Persoalannya muncul, akankah kritik dan koreksi itu, atau setidaknya tanggapan dari netizen akan menjadi standar kebenaran dalam menduduksoalkan sebuah masalah ? akankah, suara netizen adalah juga suara Tuhan, sehingga dapat menghakimi dan malah kemudian menggiring nasib dan takdir seseorang yang dibincangkan pada sudut tersalahkan ? 

Sejumlah pengalaman akan menunjukkan realitas yang berbeda. Dalam satu sisi, suara netizen tampak kuasa dalam menggariskan nurani publik. Misalnya saja, pemolisian mahasiswa Unri oleh rektornya,  yang mengkritik kenaikan UKT, kemudian malah dicabut kembali.  Ramainya netizen dalam menyuarakan bobroknya kelakuan oknum di Bea dan Cukai Indonesia, kemudian menghasilkan ada penindakan secara tegas dan hukum oleh pihak berwajib, dan kemudian malah ada juga yang sudah mendekam dalam penjara. Kasus-kasus ini, menunjukkan bahwa suara netizen benar-benar kuasa dalam menghitamputihkan kelakuan oknum yang dianggapnya melanggara hak asasi dan nurani rakyat kebanyakan.

Soalan lainnya, yang berbeda dengan hal itu, muncul pertanyaan, akankah suara netizen itu kemudian tidak direspon oleh pihak berwenang ? tentunya, masyarakat bisa menilai untuk masalah-masalah yang serupa ini. Artinya, jangankan mendengar suara netizen, kendati sudah masuk ke laporan pun, ada juga yang mentah kembali di meja pengadilan, dan kemudian netizen hanya melihat drama-drama pengadilan yang tak berkeadilan.

Senafas dengan hal ini, sejatinya muncul sebuah pertanyaan penting  yang dijawab bersama. Bolehlah untuk disebut sebagai pertanyaan dasar, atau radikal. Pertanyaan itu adalah "apakah suara netizen itu, adalah standar kebenaran, yang mengabaikan narasi atau argumentasi ?" pertanyaan ini, bisa kita alamatkan kepada semua hal yang terjadi di tengah masyarakat kita termasuk saat mengomentari mengenai kegiatan karya wisata atau study tour.
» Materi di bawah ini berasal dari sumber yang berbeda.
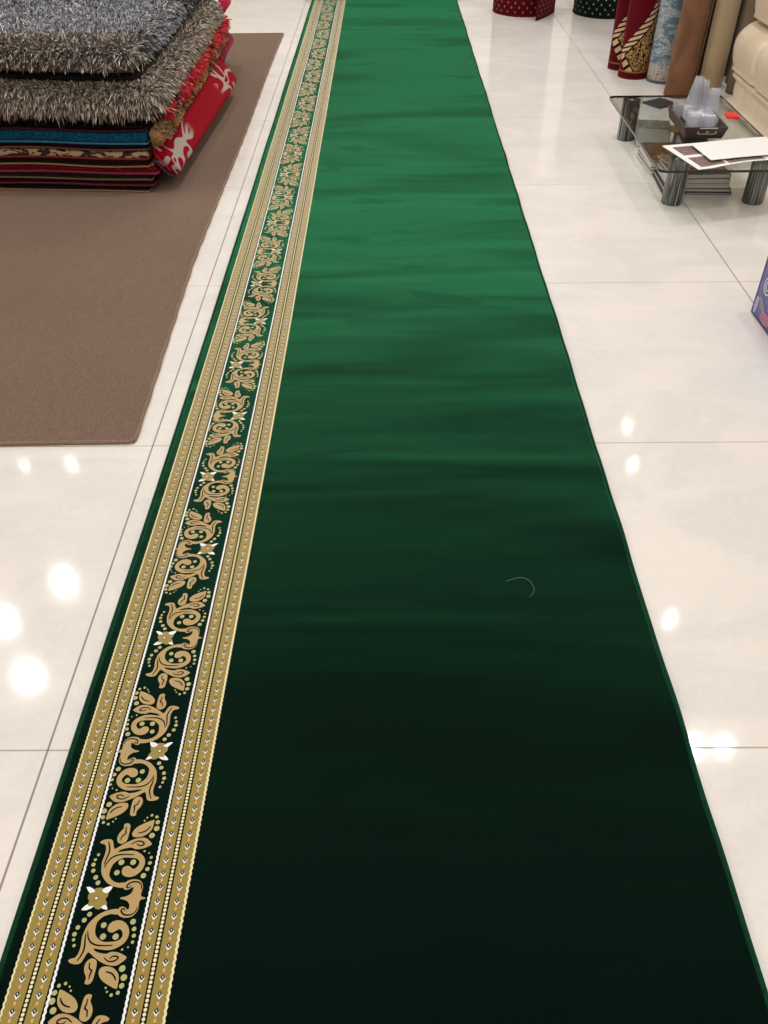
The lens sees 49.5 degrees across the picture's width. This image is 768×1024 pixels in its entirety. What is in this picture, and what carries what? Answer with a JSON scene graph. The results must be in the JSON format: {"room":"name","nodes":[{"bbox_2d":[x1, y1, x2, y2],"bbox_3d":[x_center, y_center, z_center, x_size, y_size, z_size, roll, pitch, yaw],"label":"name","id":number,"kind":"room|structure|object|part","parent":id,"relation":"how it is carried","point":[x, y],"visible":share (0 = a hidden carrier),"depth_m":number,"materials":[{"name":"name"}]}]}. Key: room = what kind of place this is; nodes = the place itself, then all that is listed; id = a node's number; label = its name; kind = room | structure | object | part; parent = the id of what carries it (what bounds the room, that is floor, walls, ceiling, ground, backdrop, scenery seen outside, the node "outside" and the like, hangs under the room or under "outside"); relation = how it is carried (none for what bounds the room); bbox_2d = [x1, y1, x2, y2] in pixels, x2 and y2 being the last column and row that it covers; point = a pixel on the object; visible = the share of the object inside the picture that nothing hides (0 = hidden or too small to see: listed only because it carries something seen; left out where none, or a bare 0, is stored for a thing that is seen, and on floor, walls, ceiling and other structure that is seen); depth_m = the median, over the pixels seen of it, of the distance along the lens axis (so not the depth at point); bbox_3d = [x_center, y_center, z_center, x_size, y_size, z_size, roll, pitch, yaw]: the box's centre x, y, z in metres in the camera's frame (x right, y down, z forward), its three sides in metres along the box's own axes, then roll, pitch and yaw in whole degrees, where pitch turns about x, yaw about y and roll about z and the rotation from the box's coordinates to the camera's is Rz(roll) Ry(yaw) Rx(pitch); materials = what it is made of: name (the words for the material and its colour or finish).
{"room":"carpet store","nodes":[
{"label":"carpet store","id":0,"kind":"room"},
{"bbox_2d":[0,0,767,989],"bbox_3d":[-0.564,-1.309,3.751,8.600,0.120,13.500,0,42,0],"label":"floor","id":1,"kind":"structure","parent":0,"point":[652,300],"depth_m":2.40,"materials":[{"name":"tile"}]},
{"bbox_2d":[0,33,283,445],"bbox_3d":[-2.238,-1.858,4.293,3.051,0.012,5.036,0,42,0],"label":"floor mat","id":2,"kind":"object","parent":1,"relation":"on","point":[93,284],"visible":0.66,"depth_m":3.15,"materials":[{"name":"carpet"}]},
{"bbox_2d":[0,184,152,192],"bbox_3d":[-1.844,-2.271,4.729,1.541,0.032,2.395,0,42,0],"label":"rug","id":3,"kind":"object","parent":2,"relation":"on","point":[37,187],"visible":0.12,"depth_m":3.86,"materials":[{"name":"red fabric"}]},
{"bbox_2d":[0,60,224,185],"bbox_3d":[-1.829,-2.291,4.711,1.574,0.031,2.397,0,42,0],"label":"rug","id":4,"kind":"object","parent":3,"relation":"on","point":[157,177],"visible":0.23,"depth_m":3.84,"materials":[{"name":"red carpet"}]},
{"bbox_2d":[0,172,155,180],"bbox_3d":[-1.832,-2.311,4.696,1.571,0.037,2.397,0,42,0],"label":"rug","id":5,"kind":"object","parent":4,"relation":"on","point":[42,175],"visible":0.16,"depth_m":3.82,"materials":[{"name":"red fabric"}]},
{"bbox_2d":[0,53,227,174],"bbox_3d":[-1.816,-2.332,4.677,1.607,0.040,2.399,0,42,0],"label":"rug","id":6,"kind":"object","parent":5,"relation":"on","point":[153,170],"visible":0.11,"depth_m":3.80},
{"bbox_2d":[0,150,154,167],"bbox_3d":[-1.834,-2.358,4.657,1.574,0.048,2.396,0,42,0],"label":"rug","id":7,"kind":"object","parent":6,"relation":"on","point":[25,160],"visible":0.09,"depth_m":3.78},
{"bbox_2d":[0,146,153,159],"bbox_3d":[-1.832,-2.385,4.633,1.578,0.055,2.395,0,42,0],"label":"floral rug","id":8,"kind":"object","parent":7,"relation":"on","point":[4,152],"visible":0.14,"depth_m":3.75,"materials":[{"name":"beige fabric"}]},
{"bbox_2d":[0,140,151,150],"bbox_3d":[-1.830,-2.409,4.612,1.582,0.038,2.396,0,42,0],"label":"rug","id":9,"kind":"object","parent":8,"relation":"on","point":[85,147],"visible":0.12,"depth_m":3.73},
{"bbox_2d":[0,119,155,144],"bbox_3d":[-1.829,-2.437,4.586,1.586,0.067,2.396,0,42,0],"label":"rug","id":10,"kind":"object","parent":9,"relation":"on","point":[6,135],"visible":0.22,"depth_m":3.71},
{"bbox_2d":[0,120,151,131],"bbox_3d":[-1.834,-2.471,4.564,1.576,0.041,2.386,0,42,0],"label":"rug","id":11,"kind":"object","parent":10,"relation":"on","point":[69,125],"visible":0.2,"depth_m":3.69,"materials":[{"name":"black carpet"}]},
{"bbox_2d":[0,15,231,122],"bbox_3d":[-1.746,-2.396,4.457,1.639,0.135,1.998,0,42,0],"label":"rug","id":12,"kind":"object","parent":11,"relation":"on","point":[219,35],"visible":0.19,"depth_m":4.11,"materials":[{"name":"carpet"}]},
{"bbox_2d":[0,0,225,127],"bbox_3d":[-1.756,-2.398,4.333,1.626,0.209,2.042,0,42,0],"label":"rug","id":13,"kind":"object","parent":12,"relation":"on","point":[145,95],"visible":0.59,"depth_m":3.61,"materials":[{"name":"grey carpet"}]},
{"bbox_2d":[0,0,199,81],"bbox_3d":[-1.783,-2.566,4.231,1.574,0.186,2.073,0,42,0],"label":"rug","id":14,"kind":"object","parent":13,"relation":"on","point":[69,36],"visible":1,"depth_m":3.60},
{"bbox_2d":[217,0,230,13],"bbox_3d":[-1.000,-3.138,5.160,0.068,0.068,0.315,0,42,0],"label":"rug","id":15,"kind":"object","parent":12,"relation":"on","point":[225,4],"visible":0.38,"depth_m":5.09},
{"bbox_2d":[151,59,235,176],"bbox_3d":[-1.719,-2.131,4.393,1.697,0.137,1.684,0,42,0],"label":"rug","id":16,"kind":"object","parent":6,"relation":"on","point":[174,153],"visible":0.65,"depth_m":4.18,"materials":[{"name":"red carpet"}]},
{"bbox_2d":[149,31,229,145],"bbox_3d":[-0.993,-2.319,4.424,0.101,0.085,1.989,0,42,0],"label":"patterned rug","id":17,"kind":"object","parent":16,"relation":"on","point":[160,131],"visible":0.43,"depth_m":3.83,"materials":[{"name":"brown carpet"}]},
{"bbox_2d":[217,34,233,61],"bbox_3d":[-1.001,-2.864,5.157,0.076,0.076,0.548,0,42,0],"label":"rug","id":18,"kind":"object","parent":6,"relation":"on","point":[225,50],"visible":0.27,"depth_m":5.13,"materials":[{"name":"fabric"}]},
{"bbox_2d":[0,0,767,1023],"bbox_3d":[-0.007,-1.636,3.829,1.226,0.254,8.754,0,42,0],"label":"carpet runner","id":19,"kind":"object","parent":1,"relation":"on","point":[326,763],"visible":1,"depth_m":1.77,"materials":[{"name":"green carpet"}]},
{"bbox_2d":[493,0,555,20],"bbox_3d":[1.131,-4.482,6.265,0.542,1.250,0.490,31,50,31],"label":"carpet","id":20,"kind":"object","parent":1,"relation":"on","point":[540,9],"visible":1,"depth_m":6.49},
{"bbox_2d":[573,0,617,18],"bbox_3d":[1.752,-4.442,6.211,0.511,1.250,0.517,0,42,0],"label":"carpet","id":21,"kind":"object","parent":1,"relation":"on","point":[597,9],"visible":0.72,"depth_m":6.43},
{"bbox_2d":[607,0,629,70],"bbox_3d":[1.526,-3.365,4.965,0.180,1.300,0.177,0,42,0],"label":"carpet","id":22,"kind":"object","parent":1,"relation":"on","point":[622,5],"visible":0.54,"depth_m":5.22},
{"bbox_2d":[618,0,660,79],"bbox_3d":[1.555,-3.229,4.812,0.186,1.300,0.180,0,42,0],"label":"carpet","id":23,"kind":"object","parent":1,"relation":"on","point":[642,15],"visible":1,"depth_m":5.05,"materials":[{"name":"red carpet"}]},
{"bbox_2d":[637,153,653,174],"bbox_3d":[1.356,-1.695,4.053,0.190,0.018,0.250,-2,42,-2],"label":"magazine","id":24,"kind":"object","parent":1,"relation":"on","point":[638,156],"visible":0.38,"depth_m":4.05,"materials":[{"name":"grey paper"}]},
{"bbox_2d":[638,150,656,170],"bbox_3d":[1.356,-1.708,4.041,0.190,0.016,0.250,-1,42,0],"label":"magazine","id":25,"kind":"object","parent":24,"relation":"on","point":[639,152],"visible":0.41,"depth_m":4.01,"materials":[{"name":"grey paper"}]},
{"bbox_2d":[639,146,657,166],"bbox_3d":[1.356,-1.722,4.029,0.190,0.022,0.250,0,42,1],"label":"magazine","id":26,"kind":"object","parent":25,"relation":"on","point":[641,150],"visible":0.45,"depth_m":4.00,"materials":[{"name":"grey paper"}]},
{"bbox_2d":[641,142,679,161],"bbox_3d":[1.356,-1.735,4.018,0.190,0.010,0.250,1,42,2],"label":"magazine","id":27,"kind":"object","parent":26,"relation":"on","point":[653,149],"visible":0.45,"depth_m":4.04,"materials":[{"name":"brown paper"}]},
{"bbox_2d":[634,119,670,146],"bbox_3d":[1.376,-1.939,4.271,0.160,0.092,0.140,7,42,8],"label":"magazine","id":28,"kind":"object","parent":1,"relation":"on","point":[647,130],"visible":0.84,"depth_m":4.22,"materials":[{"name":"grey paper"}]},
{"bbox_2d":[646,0,682,83],"bbox_3d":[1.707,-3.157,4.728,0.175,1.300,0.169,0,42,0],"label":"carpet","id":29,"kind":"object","parent":1,"relation":"on","point":[669,13],"visible":0.72,"depth_m":4.96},
{"bbox_2d":[609,95,767,205],"bbox_3d":[1.425,-1.694,3.911,0.570,0.204,1.088,0,42,0],"label":"glass coffee table","id":30,"kind":"object","parent":1,"relation":"on","point":[756,185],"visible":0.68,"depth_m":3.66,"materials":[{"name":"clear glass"}]},
{"bbox_3d":[1.260,-2.021,4.291,0.086,0.191,0.086,0,42,0],"label":"leg","id":31,"kind":"part","parent":30,"relation":"part of","materials":[{"name":"metal"}]},
{"bbox_2d":[643,98,678,108],"bbox_3d":[1.365,-2.020,4.119,0.130,0.006,0.120,-22,46,-23],"label":"folder","id":32,"kind":"object","parent":30,"relation":"on","point":[659,103],"visible":0.95,"depth_m":4.11,"materials":[{"name":"black"}]},
{"bbox_3d":[1.279,-1.450,3.648,0.086,0.191,0.086,0,42,0],"label":"leg","id":33,"kind":"part","parent":30,"relation":"part of","materials":[{"name":"metal"}]},
{"bbox_2d":[668,105,728,138],"bbox_3d":[1.432,-1.790,3.824,0.191,0.052,0.331,0,42,1],"label":"tray","id":34,"kind":"object","parent":30,"relation":"on","point":[720,128],"visible":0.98,"depth_m":3.73,"materials":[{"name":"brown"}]},
{"bbox_2d":[682,105,715,126],"bbox_3d":[1.457,-1.832,3.858,0.110,0.054,0.164,0,42,1],"label":"paper napkins","id":35,"kind":"object","parent":34,"relation":"in","point":[692,120],"visible":0.86,"depth_m":3.81,"materials":[{"name":"white paper"}]},
{"bbox_2d":[685,75,704,109],"bbox_3d":[1.420,-1.911,3.801,0.069,0.142,0.068,18,45,20],"label":"cup stack","id":36,"kind":"object","parent":35,"relation":"on","point":[697,75],"visible":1,"depth_m":3.79,"materials":[{"name":"white"}]},
{"bbox_2d":[693,78,709,104],"bbox_3d":[1.468,-1.930,3.840,0.064,0.115,0.064,0,42,0],"label":"cup stack","id":37,"kind":"object","parent":35,"relation":"on","point":[703,78],"visible":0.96,"depth_m":3.84,"materials":[{"name":"white"}]},
{"bbox_2d":[703,87,719,113],"bbox_3d":[1.491,-1.864,3.775,0.066,0.102,0.066,0,42,0],"label":"cup stack","id":38,"kind":"object","parent":35,"relation":"on","point":[712,87],"visible":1,"depth_m":3.77,"materials":[{"name":"white"}]},
{"bbox_3d":[1.638,-2.024,4.289,0.086,0.191,0.086,0,42,0],"label":"leg","id":39,"kind":"part","parent":30,"relation":"part of","materials":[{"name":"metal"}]},
{"bbox_2d":[663,143,767,169],"bbox_3d":[1.490,-1.556,3.592,0.474,0.011,0.306,-10,43,-11],"label":"flyer","id":40,"kind":"object","parent":30,"relation":"on","point":[688,153],"visible":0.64,"depth_m":3.52,"materials":[{"name":"white paper"}]},
{"bbox_2d":[691,137,767,159],"bbox_3d":[1.532,-1.571,3.595,0.379,0.003,0.217,-8,42,-8],"label":"blank paper","id":41,"kind":"object","parent":40,"relation":"on","point":[755,146],"visible":1,"depth_m":3.59,"materials":[{"name":"white paper"}]},
{"bbox_2d":[724,112,739,118],"bbox_3d":[1.652,-1.881,3.954,0.060,0.012,0.072,3,42,5],"label":"box","id":42,"kind":"object","parent":30,"relation":"on","point":[729,115],"visible":1,"depth_m":3.94,"materials":[{"name":"red plastic"}]},
{"bbox_3d":[1.637,-1.452,3.646,0.086,0.191,0.086,0,42,0],"label":"leg","id":43,"kind":"part","parent":30,"relation":"part of","materials":[{"name":"metal"}]},
{"bbox_2d":[663,0,714,98],"bbox_3d":[1.744,-2.974,4.485,0.164,1.350,0.158,1,42,0],"label":"carpet","id":44,"kind":"object","parent":1,"relation":"on","point":[695,15],"visible":0.95,"depth_m":4.71,"materials":[{"name":"brown carpet"}]},
{"bbox_2d":[672,133,708,143],"bbox_3d":[1.526,-1.831,4.153,0.130,0.085,0.280,4,42,6],"label":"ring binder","id":45,"kind":"object","parent":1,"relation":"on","point":[678,137],"visible":0.12,"depth_m":4.08,"materials":[{"name":"black"}]},
{"bbox_2d":[668,125,679,133],"bbox_3d":[1.491,-1.931,4.197,0.130,0.006,0.100,-14,43,-14],"label":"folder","id":46,"kind":"object","parent":45,"relation":"on","point":[673,129],"visible":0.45,"depth_m":4.18,"materials":[{"name":"brown paper"}]},
{"bbox_2d":[653,174,731,194],"bbox_3d":[1.424,-1.526,3.869,0.310,0.008,0.250,2,42,3],"label":"magazine","id":47,"kind":"object","parent":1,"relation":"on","point":[658,184],"visible":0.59,"depth_m":3.77,"materials":[{"name":"grey paper"}]},
{"bbox_2d":[653,170,730,191],"bbox_3d":[1.424,-1.535,3.863,0.300,0.014,0.240,1,42,2],"label":"magazine","id":48,"kind":"object","parent":47,"relation":"on","point":[658,177],"visible":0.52,"depth_m":3.78,"materials":[{"name":"grey paper"}]},
{"bbox_2d":[657,170,728,187],"bbox_3d":[1.423,-1.550,3.853,0.270,0.020,0.235,0,42,1],"label":"magazine","id":49,"kind":"object","parent":48,"relation":"on","point":[724,185],"visible":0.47,"depth_m":3.77,"materials":[{"name":"grey paper"}]},
{"bbox_2d":[657,162,730,183],"bbox_3d":[1.423,-1.566,3.841,0.270,0.020,0.235,0,42,0],"label":"magazine","id":50,"kind":"object","parent":49,"relation":"on","point":[689,181],"visible":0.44,"depth_m":3.76,"materials":[{"name":"grey paper"}]},
{"bbox_2d":[658,160,730,178],"bbox_3d":[1.423,-1.583,3.829,0.265,0.020,0.235,-1,42,0],"label":"magazine","id":51,"kind":"object","parent":50,"relation":"on","point":[665,166],"visible":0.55,"depth_m":3.75,"materials":[{"name":"paper"}]},
{"bbox_2d":[657,153,694,168],"bbox_3d":[1.365,-1.619,3.846,0.140,0.012,0.180,-10,42,-10],"label":"magazine","id":52,"kind":"object","parent":51,"relation":"on","point":[665,158],"visible":0.28,"depth_m":3.87,"materials":[{"name":"brown paper"}]},
{"bbox_2d":[696,0,716,81],"bbox_3d":[1.877,-3.188,4.723,0.135,1.350,0.141,0,42,0],"label":"carpet","id":53,"kind":"object","parent":1,"relation":"on","point":[713,10],"visible":0.11,"depth_m":5.00,"materials":[{"name":"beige carpet"}]},
{"bbox_2d":[698,0,741,87],"bbox_3d":[1.979,-3.105,4.628,0.134,1.350,0.128,0,42,0],"label":"carpet","id":54,"kind":"object","parent":1,"relation":"on","point":[726,12],"visible":0.95,"depth_m":4.88,"materials":[{"name":"beige carpet"}]},
{"bbox_2d":[724,0,743,75],"bbox_3d":[2.084,-3.279,4.822,0.155,1.350,0.161,0,42,0],"label":"carpet","id":55,"kind":"object","parent":1,"relation":"on","point":[742,1],"visible":0.08,"depth_m":5.08,"materials":[{"name":"beige carpet"}]},
{"bbox_2d":[725,0,746,83],"bbox_3d":[2.139,-3.133,4.657,0.109,1.350,0.115,0,42,0],"label":"carpet","id":56,"kind":"object","parent":1,"relation":"on","point":[745,1],"visible":0.06,"depth_m":4.92,"materials":[{"name":"brown carpet"}]},
{"bbox_2d":[725,0,757,94],"bbox_3d":[2.105,-2.869,4.624,0.156,1.000,0.163,0,42,0],"label":"carpet","id":57,"kind":"object","parent":1,"relation":"on","point":[748,17],"visible":0.23,"depth_m":4.69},
{"bbox_2d":[724,0,767,137],"bbox_3d":[2.397,-1.965,3.634,0.997,0.959,2.205,0,42,0],"label":"leather sofa","id":58,"kind":"object","parent":1,"relation":"on","point":[749,97],"visible":0.99,"depth_m":4.36,"materials":[{"name":"beige leather"}]},
{"bbox_3d":[2.407,-1.676,3.864,0.983,0.182,2.165,0,42,0],"label":"panel","id":59,"kind":"part","parent":58,"relation":"part of","materials":[{"name":"beige leather"}]},
{"bbox_2d":[732,20,767,99],"bbox_3d":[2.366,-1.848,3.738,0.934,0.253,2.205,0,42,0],"label":"armrest","id":60,"kind":"object","parent":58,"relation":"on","point":[750,50],"depth_m":4.34,"materials":[{"name":"beige leather"}]},
{"bbox_3d":[2.389,-2.645,4.237,0.896,0.273,0.330,0,42,0],"label":"armrest","id":61,"kind":"part","parent":58,"relation":"part of","materials":[{"name":"beige leather"}]},
{"bbox_2d":[751,257,767,334],"bbox_3d":[1.474,-0.656,2.670,0.342,0.300,0.520,-1,42,0],"label":"box","id":62,"kind":"object","parent":1,"relation":"on","point":[759,309],"visible":1,"depth_m":2.86,"materials":[{"name":"purple"}]},
{"bbox_3d":[1.301,-0.727,2.914,0.001,0.066,0.026,-1,42,0],"label":"printed panel","id":63,"kind":"part","parent":62,"relation":"part of","materials":[{"name":"cardboard"}]}
]}
Tentunya kita akan sangat mudah memahami. Emosi publik akan sangat menguat dan mendukung pencabutan jenis model atau teknik pembelajaran di luar kelas, seperti camping, susur sungai, camping, studi lapangan atau karya wisata. 

Mungkin, bila disampaikan demikian, bisa jadi pandangan dari netizen atau publik akan terpecah ke dalam kelompok yang sangat beragam.  Tetapi, pembelajaran di luar kelas dengan nama kegiatan karya wisata atau studi tour, mungkin akan menyerangnya dalam tiga hal penting, yaitu besaran biaya yang dikeluarkan orangtua, pilihan lokasi, dan keamanan di perjalanan. Karena tiga aspek itulah, yang kemudian menyebabkan kritikan kuat terhadap program karya wisata ini begitu sangat kuat dan terasa di media sosial.

Dalam situasi seperti ini, orang seperti saya ini, lebih banyak diam, dan mendiamkan pergunjingan itu terjadi secara alamiah di alam virtual. Mengambil posisi diam, karena karena penjelasan sepotong di medsos, kerap kali malah memancing salah paham, dan dibiarkan apa adanya, untuk jangka waktu tertentu, akan juga dilupakan masyarakat.

 Kita semua tahu, masyarakat kita ini adalah pelupa dan mudah memaafkan. Hanya saja, kelak kalau ada kejadian lagi, akan muncul lagi lebih keras dan kencang daripada sekarang ini. Atau, andaipun dipaksa untuk menjawab soal serupa itu, disampaikan sebagaimana yang terpahami selama ini. 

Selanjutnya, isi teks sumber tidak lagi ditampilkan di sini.